Stored data:
════════════════
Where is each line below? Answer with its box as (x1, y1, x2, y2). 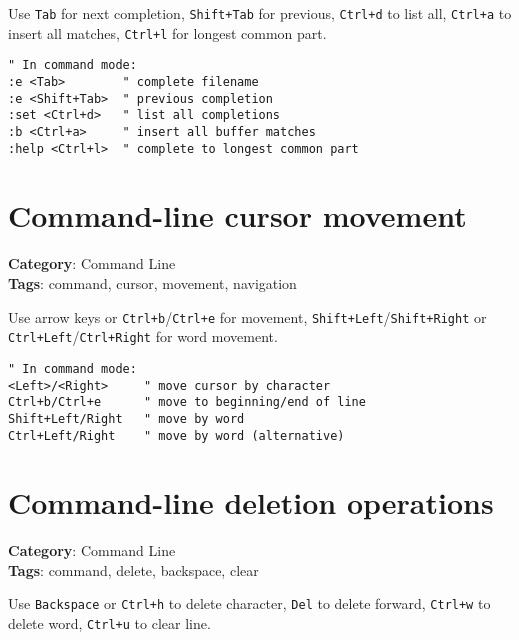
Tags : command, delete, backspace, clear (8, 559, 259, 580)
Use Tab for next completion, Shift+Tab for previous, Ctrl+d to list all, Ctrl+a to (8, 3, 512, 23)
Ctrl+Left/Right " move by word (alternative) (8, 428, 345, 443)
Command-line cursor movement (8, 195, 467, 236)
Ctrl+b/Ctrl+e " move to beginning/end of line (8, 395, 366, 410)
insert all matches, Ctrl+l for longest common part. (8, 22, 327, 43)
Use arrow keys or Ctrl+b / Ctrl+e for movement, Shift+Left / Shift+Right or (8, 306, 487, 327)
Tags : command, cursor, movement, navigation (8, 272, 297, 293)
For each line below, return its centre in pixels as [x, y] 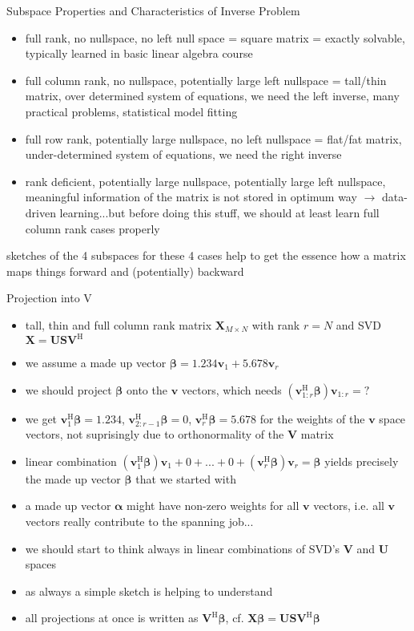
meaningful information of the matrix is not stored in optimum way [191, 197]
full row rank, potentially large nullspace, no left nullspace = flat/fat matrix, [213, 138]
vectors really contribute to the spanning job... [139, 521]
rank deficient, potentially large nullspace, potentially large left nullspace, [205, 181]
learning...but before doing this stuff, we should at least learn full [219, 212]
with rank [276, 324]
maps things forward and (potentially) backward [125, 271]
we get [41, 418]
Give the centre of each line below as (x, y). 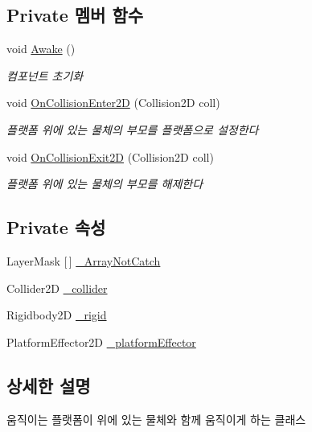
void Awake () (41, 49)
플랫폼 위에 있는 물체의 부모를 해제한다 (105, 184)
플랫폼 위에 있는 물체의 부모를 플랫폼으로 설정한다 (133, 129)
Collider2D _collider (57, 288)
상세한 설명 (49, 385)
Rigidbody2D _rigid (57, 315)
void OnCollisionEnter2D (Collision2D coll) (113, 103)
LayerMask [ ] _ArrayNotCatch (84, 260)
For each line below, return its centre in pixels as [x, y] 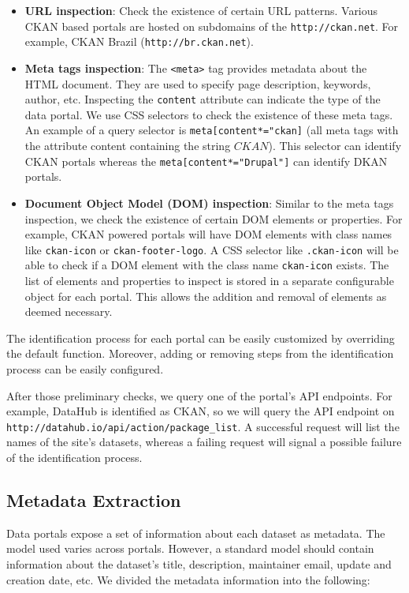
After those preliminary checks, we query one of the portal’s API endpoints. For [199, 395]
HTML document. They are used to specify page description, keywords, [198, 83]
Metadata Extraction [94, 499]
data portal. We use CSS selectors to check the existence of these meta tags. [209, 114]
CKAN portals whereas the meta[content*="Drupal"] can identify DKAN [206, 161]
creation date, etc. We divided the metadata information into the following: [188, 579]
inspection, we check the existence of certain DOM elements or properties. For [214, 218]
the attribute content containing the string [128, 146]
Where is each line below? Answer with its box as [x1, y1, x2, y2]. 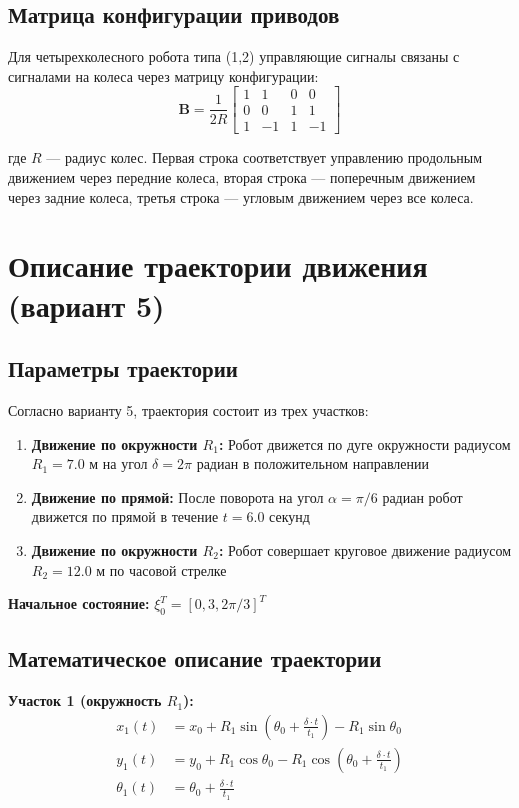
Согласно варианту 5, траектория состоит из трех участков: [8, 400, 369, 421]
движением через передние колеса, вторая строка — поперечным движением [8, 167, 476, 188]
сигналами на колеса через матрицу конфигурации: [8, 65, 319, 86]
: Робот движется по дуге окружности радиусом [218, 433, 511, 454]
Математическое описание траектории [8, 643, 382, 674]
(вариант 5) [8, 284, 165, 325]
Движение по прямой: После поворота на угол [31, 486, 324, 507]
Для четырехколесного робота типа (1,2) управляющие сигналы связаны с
════════════════
● **Exercise details**
Identify every line above with the string "matrix" in it. Copy those lines.

● **Answer to this task**
meaningful information of the matrix is not stored in optimum way [191, 197]
full row rank, potentially large nullspace, no left nullspace = flat/fat matrix, [213, 138]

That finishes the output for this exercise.